Investigation of Monovalent and Bivalent Enantioselective Molecular Recognition by Electrospray Ionization-Mass Spectrometry and Tandem Mass Spectrometry

Abstract

In this work is described the investigation of bivalent versus monovalent enantioselective molecular recognition in the context of enantioselective separations. Electrospray ionization-mass spectrometry (ESI-MS) and tandem mass spectrometry (MS/MS) are used for evaluating enantioselective systems through the measurement of (1) relative solution-phase binding constants via titration and (2) relative gas-phase binding via collision threshold dissociation. In HPLC, a cinchonane-type chiral stationary phase (CSP) based on tert.-butylcarbamoylquinine provides vastly increased retention and enantioselectivity for separation of bivalent versus monovalent alkoxy-benzoyl-N-blocked leucine enantiomers. The bivalent enantiomers are able to span and simultaneously interact with multiple interaction sites on the CSP surface, leading to enhanced separation. ESI-MS titration measurements also show an increased avidity for binding between bivalent selector and bivalent selectand, compared with the monovalent system. However, enhanced enantioselectivities measured in HPLC for the bivalent system cannot be reproduced by MS due to inherent mechanistic differences. Assumed discrepancies in relative response factors also give rise to systematic errors which are discussed.

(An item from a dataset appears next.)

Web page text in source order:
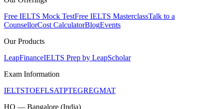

The results of MS/MS gas-phase experiments show that enantioselectivity is essentially lost in the absence of solvation, but that dissociation thresholds can provide a measure of relative dissociation energy in the bivalent interaction system compared to the monovalent counterpart. Such measurements may prove useful and efficient in better understanding multivalent interactions, in line with current theoretical considerations of effective concentrations and ion trap effects. This is the first application of mass spectrometric methods for assessing increased avidity of binding in multivalent enantioselective molecular recognition.